Interruption is All You Need: Reducing LLM Hallucination through Parallel Reasoning Diversity

A couple weeks ago, I participated in the Mercor x Etched x Cognition Hackathon. The theme of the hackathon was "inference-time compute"— and this is what I worked on for 24 hours, with some added rigor, visualizations, and analysis.

You can view the original work here and the code here— my contribution is the hallucinations section for both.

Thanks to Allison Lim and Vijay Kumaravelrajan ( alphabetical order) for helping me edit this!

TL;DR: We can scale inference-time compute to gain signal for model uncertainty by injecting an interruption token, "No, but" at varying positions in a model's chain of thought. Sampling in parallel and measuring diversity of the reasoning traces allows us to then determine when a model should refuse to answer a question— that is, acknowledge it doesn't have the knowledge to accurately respond. We demonstrate improved refusal rates on questions a model would typically get wrong, while preserving accuracy on attempted questions, though there exists a minor trade-off where accuracy slightly drops as refusal rates increase. We find this work promising for LLM applications where false negatives and positives are high-risk.

Introduction
Method
Experiment Details
Results
Next Steps and Conclusion

Introduction

Reasoning models are all the rage these days — "thinking" longer lends itself to significant improvements in domains from coding to math for LLMs. Whether extracted through reinforcement learning or supervised fine tuning of other reasoning traces, this behavior has presented itself as one of the ways to exploit the third scaling axis of LLM performance — inference-time compute (the other two being pre-training and post-training).

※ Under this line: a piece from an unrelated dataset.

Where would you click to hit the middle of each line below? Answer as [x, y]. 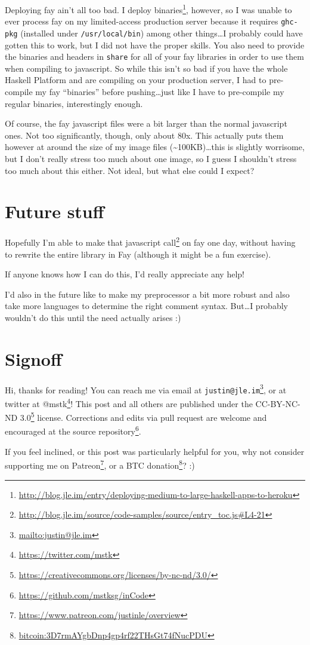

One thing this reasoning process cannot do, however, is acquire knowledge. No step by step process will get a model to remember something that didn't exist in its training data. Yes, it is entirely possible for a model to reason over multiple related facts to a question, retrieve the relevant information, and form a conclusion from there, or calibrate to its internal state and realize that it doesn't know the answer through a similar process. And we do see this!

Per OpenAI on their SimpleQA benchmark: We also see that o1‑mini and o1‑preview, which are designed to spend more time thinking, choose to "not attempt" questions more often than gpt-4o-mini and gpt-4o. This may be because they can use their reasoning capacity to recognize when they don't know the answer to a question, instead of hallucinating.

But the other side of these long reasoning chains is confident confabulations that occur as a model searches for, and inevitably hallucinates, justifications for an ultimately incorrect answer. For example, models may confidently state 'Wait, I remember...' before citing a total falsehood, or claim to 'search' for information in their chain of thought when they clearly don't have tool access.

Long chains of thought in the reasoning models as the primary way of vertically scaling compute means we can easily replicate and interpretably intervene in them. s1: Simple test-time scaling is a paper that demonstrates this scaling without RL through a method called "budget forcing", where they append a "Wait" token at the end of a model sequence, forcing the model to expand its inference-time compute budget — hence the name. Even before the reasoning paradigm, several works have demonstrated improvement in performance by injecting simple tokens that don't directly contribute to problem solving, like periods.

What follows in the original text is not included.